Explain Plan : Explain plan of 2 table join showing 'Hash join' being utilized by optimizer using Classic/Partitioned Hash Join.


Explanation (Hash Join (Multiple Partition)(Classic Hash join)
--------------------------------------------------------------------------------
  1) First, we lock a distinct tutorial_db."pseudo table" for read on a
     RowHash to prevent global deadlock for tutorial_db.employee_small_data.
  2) Next, we lock a distinct tutorial_db."pseudo table" for read on a
     RowHash to prevent global deadlock for tutorial_db.employee_large_data.
  3) We lock tutorial_db.employee_small_data for read, and we lock
     tutorial_db.employee_large_data for read.
  4) We execute the following steps in parallel.
       1) We do an all-AMPs RETRIEVE step from
          tutorial_db.employee_small_data by way of an all-rows scan with a
          condition of ("(NOT (tutorial_db.employee_small_data.start_gmt_ts
          IS NULL )) AND (NOT
          (tutorial_db.employee_small_data.agent_local_dt IS NULL ))") into
          Spool 2 (all_amps) (compressed columns allowed) fanned out
          into 8 hash join partitions , which is duplicated on all AMPs.
          The size of Spool 2 is estimated with low confidence to be
          172,980 rows (748,138,500 bytes).  The estimated time for
          this step is 0.34 seconds.
       2) We do an all-AMPs RETRIEVE step from tutorial_db.employee_large_data
          by way of an all-rows scan with a condition of ("(NOT
          (tutorial_db.employee_large_data.start_gmt_ts IS NULL )) AND (NOT
          (tutorial_db.employee_large_data.agent_local_dt IS NULL ))") into
          Spool 3 (all_amps) (compressed columns allowed) fanned out
          into 8 hash join partitions, which is built locally on the
          AMPs.  The size of Spool 3 is estimated with high confidence
          to be 5,400,649 rows (23,357,806,925 bytes).  The estimated
          time for this step is 8.71 seconds.
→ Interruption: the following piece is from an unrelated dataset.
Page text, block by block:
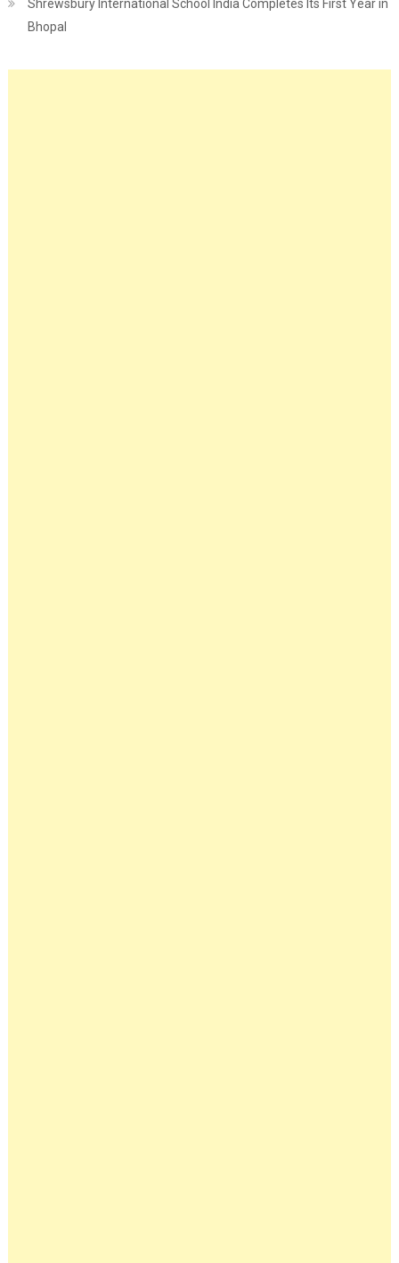
Shrewsbury International School India Completes Its First Year in
Bhopal

  5) We do an all-AMPs JOIN step from Spool 2 (Last Use) by way of an
     all-rows scan, which is joined to Spool 3 (Last Use) by way of an
     all-rows scan.  Spool 2 and Spool 3 are joined using a hash join
     of 8 partitions, with a join condition of ("(agent_local_dt =
     agent_local_dt) AND (start_gmt_ts = start_gmt_ts)").  The result
     goes into Spool 1 (group_amps), which is built locally on the AMPs.
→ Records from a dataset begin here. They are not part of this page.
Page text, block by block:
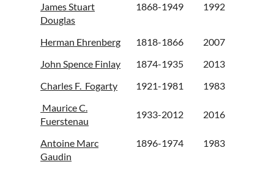
James Stuart
Douglas
1868-1949 1992
Herman Ehrenberg 1818-1866
2007
John Spence Finlay
1874-1935
2013
Charles F. Fogarty
1921-1981
1983
Maurice C.
Fuerstenau
1933-2012 2016
Antoine Marc
Gaudin
1896-1974 1983

     The size of Spool 1 is estimated with no confidence to be
     2,161,255 rows (49,782,347,670 bytes).  The estimated time for
     this step is 7.79 seconds.
  6) Finally, we send out an END TRANSACTION step to all AMPs involved
     in processing the request.
  -> The contents of Spool 1 are sent back to the user as the result of
     statement 1.  The total estimated time is 16.50 seconds.

Explanation: In the above example,1 table is small and it is internally divided into 8 partitions.